## Source data

....

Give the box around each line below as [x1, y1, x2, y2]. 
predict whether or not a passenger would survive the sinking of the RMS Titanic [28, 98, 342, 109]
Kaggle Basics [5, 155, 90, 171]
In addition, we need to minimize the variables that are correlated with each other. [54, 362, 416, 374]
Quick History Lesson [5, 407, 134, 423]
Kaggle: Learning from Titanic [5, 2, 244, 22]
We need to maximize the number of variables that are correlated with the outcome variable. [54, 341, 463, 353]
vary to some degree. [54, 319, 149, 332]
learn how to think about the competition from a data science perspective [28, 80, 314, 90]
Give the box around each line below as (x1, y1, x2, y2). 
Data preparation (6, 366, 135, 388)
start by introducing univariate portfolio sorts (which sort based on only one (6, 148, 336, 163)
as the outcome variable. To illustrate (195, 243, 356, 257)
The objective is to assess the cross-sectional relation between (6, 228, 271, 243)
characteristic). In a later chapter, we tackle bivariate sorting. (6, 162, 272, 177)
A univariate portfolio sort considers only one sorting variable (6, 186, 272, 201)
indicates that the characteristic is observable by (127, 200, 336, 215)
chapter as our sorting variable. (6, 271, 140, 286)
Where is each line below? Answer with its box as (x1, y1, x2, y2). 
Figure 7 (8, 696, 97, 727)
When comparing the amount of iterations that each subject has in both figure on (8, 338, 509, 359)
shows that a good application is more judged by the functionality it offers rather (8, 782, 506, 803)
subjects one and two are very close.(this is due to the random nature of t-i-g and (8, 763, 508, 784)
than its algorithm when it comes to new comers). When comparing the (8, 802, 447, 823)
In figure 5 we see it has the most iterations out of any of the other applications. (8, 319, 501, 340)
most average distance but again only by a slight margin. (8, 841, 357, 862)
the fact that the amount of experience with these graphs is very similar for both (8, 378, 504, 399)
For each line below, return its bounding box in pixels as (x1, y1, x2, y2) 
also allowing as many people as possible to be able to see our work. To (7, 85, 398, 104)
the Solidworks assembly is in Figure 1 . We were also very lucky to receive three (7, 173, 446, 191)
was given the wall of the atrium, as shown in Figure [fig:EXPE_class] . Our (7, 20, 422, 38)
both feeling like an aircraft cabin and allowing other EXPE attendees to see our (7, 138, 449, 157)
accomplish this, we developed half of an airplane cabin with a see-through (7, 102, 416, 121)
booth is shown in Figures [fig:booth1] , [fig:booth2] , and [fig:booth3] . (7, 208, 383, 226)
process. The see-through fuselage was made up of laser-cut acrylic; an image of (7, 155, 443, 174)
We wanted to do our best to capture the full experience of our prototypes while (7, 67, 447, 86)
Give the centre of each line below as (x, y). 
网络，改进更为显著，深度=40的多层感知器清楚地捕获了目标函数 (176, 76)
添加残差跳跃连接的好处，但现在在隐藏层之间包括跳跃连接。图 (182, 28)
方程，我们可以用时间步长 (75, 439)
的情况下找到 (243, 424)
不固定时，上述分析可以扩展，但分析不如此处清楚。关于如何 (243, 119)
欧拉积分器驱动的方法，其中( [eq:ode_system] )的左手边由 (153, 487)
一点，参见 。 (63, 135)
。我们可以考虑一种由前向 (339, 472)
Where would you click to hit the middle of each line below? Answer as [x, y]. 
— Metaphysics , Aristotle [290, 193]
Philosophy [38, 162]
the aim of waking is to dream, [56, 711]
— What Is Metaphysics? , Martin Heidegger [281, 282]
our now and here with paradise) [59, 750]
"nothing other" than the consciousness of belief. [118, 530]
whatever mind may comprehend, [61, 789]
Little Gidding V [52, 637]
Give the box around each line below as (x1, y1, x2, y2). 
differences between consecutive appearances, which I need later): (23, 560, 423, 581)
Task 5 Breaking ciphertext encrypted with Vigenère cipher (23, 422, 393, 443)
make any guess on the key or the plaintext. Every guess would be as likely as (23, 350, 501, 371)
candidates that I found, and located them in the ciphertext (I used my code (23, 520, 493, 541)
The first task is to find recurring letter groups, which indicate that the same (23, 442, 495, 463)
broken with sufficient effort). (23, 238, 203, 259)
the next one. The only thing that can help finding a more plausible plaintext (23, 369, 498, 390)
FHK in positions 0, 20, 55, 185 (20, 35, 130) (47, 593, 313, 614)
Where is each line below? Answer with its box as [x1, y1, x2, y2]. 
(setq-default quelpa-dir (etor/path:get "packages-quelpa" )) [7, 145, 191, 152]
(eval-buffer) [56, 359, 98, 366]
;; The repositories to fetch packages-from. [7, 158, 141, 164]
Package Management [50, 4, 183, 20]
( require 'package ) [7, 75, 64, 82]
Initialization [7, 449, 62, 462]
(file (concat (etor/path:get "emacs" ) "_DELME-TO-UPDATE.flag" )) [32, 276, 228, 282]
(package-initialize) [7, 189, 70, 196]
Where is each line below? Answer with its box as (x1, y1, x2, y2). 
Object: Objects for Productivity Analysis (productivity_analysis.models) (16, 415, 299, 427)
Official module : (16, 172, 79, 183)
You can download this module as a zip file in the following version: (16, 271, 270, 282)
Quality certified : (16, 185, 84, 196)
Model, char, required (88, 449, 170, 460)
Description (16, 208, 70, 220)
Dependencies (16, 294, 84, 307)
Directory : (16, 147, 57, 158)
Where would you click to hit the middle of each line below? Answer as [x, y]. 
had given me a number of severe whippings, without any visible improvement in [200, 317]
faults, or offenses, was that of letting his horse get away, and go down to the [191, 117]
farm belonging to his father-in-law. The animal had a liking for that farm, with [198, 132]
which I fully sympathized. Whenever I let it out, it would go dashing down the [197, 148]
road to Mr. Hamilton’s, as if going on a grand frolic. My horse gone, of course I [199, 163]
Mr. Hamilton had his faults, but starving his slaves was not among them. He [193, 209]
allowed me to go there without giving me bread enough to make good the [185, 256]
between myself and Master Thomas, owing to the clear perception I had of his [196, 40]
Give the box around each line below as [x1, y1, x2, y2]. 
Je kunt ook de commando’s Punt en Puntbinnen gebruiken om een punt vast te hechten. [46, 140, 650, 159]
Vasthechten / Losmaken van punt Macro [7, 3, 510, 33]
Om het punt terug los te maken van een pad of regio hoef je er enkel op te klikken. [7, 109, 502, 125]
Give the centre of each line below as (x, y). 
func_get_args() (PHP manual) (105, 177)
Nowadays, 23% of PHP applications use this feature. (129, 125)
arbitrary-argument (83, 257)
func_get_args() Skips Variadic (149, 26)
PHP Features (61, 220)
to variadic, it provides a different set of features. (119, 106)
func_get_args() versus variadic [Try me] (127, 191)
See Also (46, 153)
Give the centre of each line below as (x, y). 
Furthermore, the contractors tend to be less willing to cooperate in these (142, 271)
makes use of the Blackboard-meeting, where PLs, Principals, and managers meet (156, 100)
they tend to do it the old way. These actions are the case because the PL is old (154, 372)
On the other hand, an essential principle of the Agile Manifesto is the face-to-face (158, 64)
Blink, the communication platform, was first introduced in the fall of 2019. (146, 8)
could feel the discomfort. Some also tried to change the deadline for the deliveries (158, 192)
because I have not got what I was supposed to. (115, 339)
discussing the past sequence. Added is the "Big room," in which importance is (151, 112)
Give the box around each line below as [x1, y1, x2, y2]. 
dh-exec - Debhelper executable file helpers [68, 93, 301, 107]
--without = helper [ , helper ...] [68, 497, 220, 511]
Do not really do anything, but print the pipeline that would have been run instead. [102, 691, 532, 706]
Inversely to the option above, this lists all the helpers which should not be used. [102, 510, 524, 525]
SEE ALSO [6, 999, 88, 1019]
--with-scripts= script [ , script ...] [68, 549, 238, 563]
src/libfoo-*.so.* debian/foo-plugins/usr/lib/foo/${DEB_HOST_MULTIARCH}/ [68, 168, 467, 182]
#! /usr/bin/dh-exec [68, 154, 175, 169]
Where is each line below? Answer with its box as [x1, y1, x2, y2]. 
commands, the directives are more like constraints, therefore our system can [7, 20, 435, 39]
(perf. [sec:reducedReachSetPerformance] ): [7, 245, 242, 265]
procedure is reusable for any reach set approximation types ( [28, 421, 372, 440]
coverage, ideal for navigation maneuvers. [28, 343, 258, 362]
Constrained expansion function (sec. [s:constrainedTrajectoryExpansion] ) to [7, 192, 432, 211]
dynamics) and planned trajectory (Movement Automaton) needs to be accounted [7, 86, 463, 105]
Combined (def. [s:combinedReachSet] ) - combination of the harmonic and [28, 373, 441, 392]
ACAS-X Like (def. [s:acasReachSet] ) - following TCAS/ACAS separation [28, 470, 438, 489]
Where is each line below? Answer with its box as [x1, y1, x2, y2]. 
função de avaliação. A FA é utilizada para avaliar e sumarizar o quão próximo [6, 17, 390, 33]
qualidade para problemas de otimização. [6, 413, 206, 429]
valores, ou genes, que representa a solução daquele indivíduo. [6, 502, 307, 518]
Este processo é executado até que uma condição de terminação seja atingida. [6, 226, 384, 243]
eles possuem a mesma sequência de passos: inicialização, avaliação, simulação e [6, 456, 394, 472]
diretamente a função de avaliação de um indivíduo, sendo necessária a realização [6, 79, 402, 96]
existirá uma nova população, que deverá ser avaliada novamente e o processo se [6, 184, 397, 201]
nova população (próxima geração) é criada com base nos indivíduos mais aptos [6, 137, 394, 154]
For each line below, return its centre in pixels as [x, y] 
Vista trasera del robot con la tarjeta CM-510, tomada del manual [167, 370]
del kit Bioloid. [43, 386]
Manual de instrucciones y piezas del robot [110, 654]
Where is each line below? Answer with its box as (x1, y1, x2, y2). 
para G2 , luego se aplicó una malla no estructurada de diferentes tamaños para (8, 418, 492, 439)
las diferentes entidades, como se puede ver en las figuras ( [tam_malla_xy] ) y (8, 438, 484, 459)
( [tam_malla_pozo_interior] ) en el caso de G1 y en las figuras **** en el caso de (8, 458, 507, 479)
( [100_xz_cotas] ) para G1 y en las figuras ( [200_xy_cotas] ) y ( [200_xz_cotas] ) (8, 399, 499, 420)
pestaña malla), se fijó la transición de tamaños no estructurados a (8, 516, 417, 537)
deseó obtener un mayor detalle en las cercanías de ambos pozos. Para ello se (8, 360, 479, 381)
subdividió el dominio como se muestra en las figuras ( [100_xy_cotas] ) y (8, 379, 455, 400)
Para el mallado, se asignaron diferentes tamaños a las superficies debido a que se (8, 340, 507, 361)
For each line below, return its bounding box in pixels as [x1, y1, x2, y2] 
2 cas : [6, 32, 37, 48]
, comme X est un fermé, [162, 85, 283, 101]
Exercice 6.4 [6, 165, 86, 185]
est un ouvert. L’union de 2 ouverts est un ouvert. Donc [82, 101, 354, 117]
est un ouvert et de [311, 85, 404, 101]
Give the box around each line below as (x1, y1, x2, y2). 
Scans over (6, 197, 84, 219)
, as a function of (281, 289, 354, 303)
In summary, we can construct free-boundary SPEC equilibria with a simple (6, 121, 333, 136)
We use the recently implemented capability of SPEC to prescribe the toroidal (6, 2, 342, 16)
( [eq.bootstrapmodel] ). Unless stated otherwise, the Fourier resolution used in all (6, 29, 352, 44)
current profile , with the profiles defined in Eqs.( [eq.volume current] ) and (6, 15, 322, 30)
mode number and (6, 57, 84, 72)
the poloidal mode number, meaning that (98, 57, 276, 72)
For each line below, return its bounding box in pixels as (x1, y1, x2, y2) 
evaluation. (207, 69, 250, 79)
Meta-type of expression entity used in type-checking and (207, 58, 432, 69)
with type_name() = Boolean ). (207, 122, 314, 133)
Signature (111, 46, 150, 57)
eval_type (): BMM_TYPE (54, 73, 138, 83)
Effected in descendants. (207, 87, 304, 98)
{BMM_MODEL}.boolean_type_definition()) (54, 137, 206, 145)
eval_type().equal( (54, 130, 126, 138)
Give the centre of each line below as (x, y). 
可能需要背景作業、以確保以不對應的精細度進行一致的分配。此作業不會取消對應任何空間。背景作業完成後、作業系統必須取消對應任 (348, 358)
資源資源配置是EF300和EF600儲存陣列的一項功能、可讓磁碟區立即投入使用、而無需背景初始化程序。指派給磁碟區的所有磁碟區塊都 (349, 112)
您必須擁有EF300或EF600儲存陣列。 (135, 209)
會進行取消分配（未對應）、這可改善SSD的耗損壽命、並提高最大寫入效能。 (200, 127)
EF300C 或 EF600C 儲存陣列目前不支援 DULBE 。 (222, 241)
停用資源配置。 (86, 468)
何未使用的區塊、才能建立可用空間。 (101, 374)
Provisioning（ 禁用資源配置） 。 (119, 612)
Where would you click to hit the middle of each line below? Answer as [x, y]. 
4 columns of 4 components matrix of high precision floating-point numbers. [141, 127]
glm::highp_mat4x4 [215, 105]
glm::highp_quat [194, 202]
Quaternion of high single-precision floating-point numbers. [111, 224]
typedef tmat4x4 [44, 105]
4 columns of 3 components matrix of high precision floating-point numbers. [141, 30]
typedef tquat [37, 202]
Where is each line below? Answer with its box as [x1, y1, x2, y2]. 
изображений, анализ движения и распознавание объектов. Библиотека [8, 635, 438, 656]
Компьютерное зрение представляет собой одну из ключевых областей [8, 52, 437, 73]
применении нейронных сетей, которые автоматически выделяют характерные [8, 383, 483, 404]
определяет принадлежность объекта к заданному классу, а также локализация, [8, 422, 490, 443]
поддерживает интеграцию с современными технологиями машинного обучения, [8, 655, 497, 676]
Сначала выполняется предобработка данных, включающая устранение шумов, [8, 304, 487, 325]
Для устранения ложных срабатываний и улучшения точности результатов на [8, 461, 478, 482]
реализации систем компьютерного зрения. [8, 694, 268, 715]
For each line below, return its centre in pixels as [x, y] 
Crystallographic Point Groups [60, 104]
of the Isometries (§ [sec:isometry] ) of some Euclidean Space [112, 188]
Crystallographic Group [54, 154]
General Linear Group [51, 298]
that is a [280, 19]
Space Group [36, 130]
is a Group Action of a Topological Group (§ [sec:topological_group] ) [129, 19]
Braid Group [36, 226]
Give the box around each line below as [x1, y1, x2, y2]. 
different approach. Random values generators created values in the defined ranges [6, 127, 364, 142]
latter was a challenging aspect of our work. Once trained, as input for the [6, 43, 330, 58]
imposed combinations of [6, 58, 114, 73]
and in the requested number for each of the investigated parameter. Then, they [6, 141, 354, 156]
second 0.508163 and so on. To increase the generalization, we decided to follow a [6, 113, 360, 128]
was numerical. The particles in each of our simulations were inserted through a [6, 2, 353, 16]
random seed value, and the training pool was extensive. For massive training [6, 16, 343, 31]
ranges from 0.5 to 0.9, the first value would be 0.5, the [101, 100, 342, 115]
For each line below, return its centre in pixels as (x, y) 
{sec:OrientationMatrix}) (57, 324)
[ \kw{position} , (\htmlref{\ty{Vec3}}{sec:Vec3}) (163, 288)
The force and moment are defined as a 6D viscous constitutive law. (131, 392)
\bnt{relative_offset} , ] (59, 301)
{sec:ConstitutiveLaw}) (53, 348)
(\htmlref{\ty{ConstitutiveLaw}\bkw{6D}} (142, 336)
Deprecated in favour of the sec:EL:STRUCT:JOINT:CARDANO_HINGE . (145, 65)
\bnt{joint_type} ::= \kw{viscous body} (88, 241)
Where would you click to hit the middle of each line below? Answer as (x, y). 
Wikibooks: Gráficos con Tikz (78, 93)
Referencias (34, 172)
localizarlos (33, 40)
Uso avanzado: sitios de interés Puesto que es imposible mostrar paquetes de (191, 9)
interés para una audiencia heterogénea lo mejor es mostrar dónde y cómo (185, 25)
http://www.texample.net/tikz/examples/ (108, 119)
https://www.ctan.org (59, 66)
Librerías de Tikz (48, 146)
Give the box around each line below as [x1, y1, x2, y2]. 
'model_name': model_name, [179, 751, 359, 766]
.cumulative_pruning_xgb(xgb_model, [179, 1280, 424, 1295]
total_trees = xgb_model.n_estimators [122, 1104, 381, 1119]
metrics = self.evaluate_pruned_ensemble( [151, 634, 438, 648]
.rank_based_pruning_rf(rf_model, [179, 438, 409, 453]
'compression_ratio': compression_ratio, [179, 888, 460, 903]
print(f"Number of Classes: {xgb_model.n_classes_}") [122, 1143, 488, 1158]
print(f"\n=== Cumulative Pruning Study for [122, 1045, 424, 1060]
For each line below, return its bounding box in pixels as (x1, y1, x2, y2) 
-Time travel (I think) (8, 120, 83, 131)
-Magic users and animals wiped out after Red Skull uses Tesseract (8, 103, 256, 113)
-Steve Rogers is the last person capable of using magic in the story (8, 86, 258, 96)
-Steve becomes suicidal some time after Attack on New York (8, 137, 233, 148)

....

## What to work on
Return the opening line of the data and every line after it through the line containing "start by introducing", please, exactly as written and with nothing added.

## Your response
Give the box around each line below as [x1, y1, x2, y2]. 
predict whether or not a passenger would survive the sinking of the RMS Titanic [28, 98, 342, 109]
Kaggle Basics [5, 155, 90, 171]
In addition, we need to minimize the variables that are correlated with each other. [54, 362, 416, 374]
Quick History Lesson [5, 407, 134, 423]
Kaggle: Learning from Titanic [5, 2, 244, 22]
We need to maximize the number of variables that are correlated with the outcome variable. [54, 341, 463, 353]
vary to some degree. [54, 319, 149, 332]
learn how to think about the competition from a data science perspective [28, 80, 314, 90]
Give the box around each line below as (x1, y1, x2, y2). 
Data preparation (6, 366, 135, 388)
start by introducing univariate portfolio sorts (which sort based on only one (6, 148, 336, 163)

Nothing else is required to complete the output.